Gunshots blare out around me, and I leap out of the cot. The shafts of light shining through the egress windows tell me it’s daylight. I’ve made it through the night. But unless I find out what’s going on, I might not live to see another.
I sprint up the stairs, looking for you. You’re my number one priority. If you die, so do I. But when I arrive in the kitchen, you aren’t there. Your girlfriend, eyes wet and bloodshot, is crouching behind the island.
I ask her what’s going on and where you are, but she just shakes her head. Seizing her shoulders, I ask again.
‘Gone,’ she said. ‘They’re gone.’
‘Far away from here. It turns out the Scolani brothers owned that jewellery store. Now they’re out for revenge.’
Okay, I tell myself. This isn’t ideal, but we can make it work. The Scolani brothers are serious players. If they’re after you, it’s better you lie low for a bit.
I ask her when you’ll be back.
She looks me in the eye. ‘Honey, I don’t think they’ll ever be back. Not with the Scolani’s after them. It’s too dangerous.’
If you never come back…
No.
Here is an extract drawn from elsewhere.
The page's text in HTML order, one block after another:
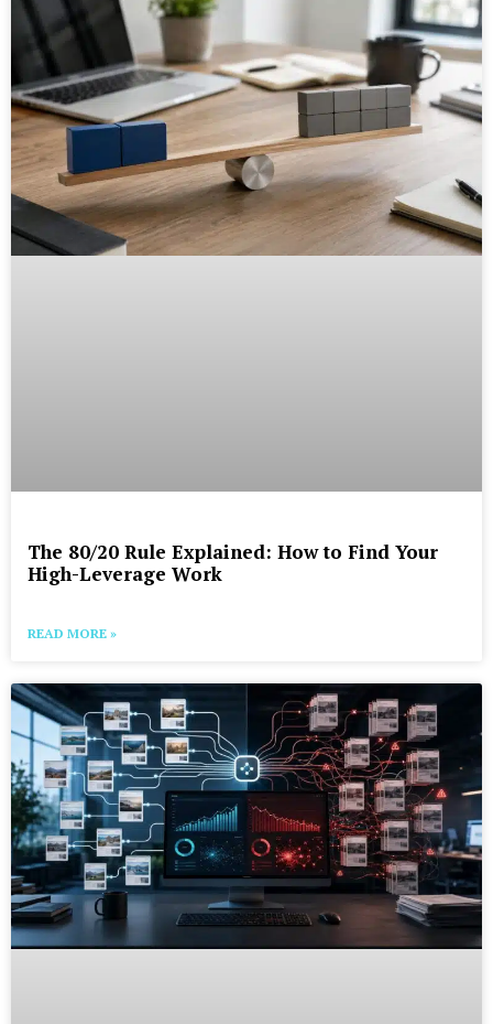
The 80/20 Rule Explained: How to Find Your
High-Leverage Work
READ MORE »

That’s not something I want to think about. My fingers squeeze your girlfriend’s shoulders. ‘Which way did they go? Tell me. Quickly.’
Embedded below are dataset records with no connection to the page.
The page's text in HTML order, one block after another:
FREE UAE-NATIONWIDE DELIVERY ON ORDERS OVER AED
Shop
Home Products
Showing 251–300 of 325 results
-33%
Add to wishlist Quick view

She points towards the front door, and I race onto the street. I’ll help you. We’ll take down these Scolani goons and leave the city together.
Outside, gunshots come from every direction. Several men are dead on the ground, their blood pooling beneath them.
You’re getting into a car across the street. I run toward you, calling your name. But you don’t hear. The car’s engine starts and you race off. I charge forwards, running through a hail of bullets and chasing your car like a dog. I’m too slow.
I fall to my knees. ‘Come back. I need you.’
It’s too late. You’re gone. My head spins. The darkness closes in.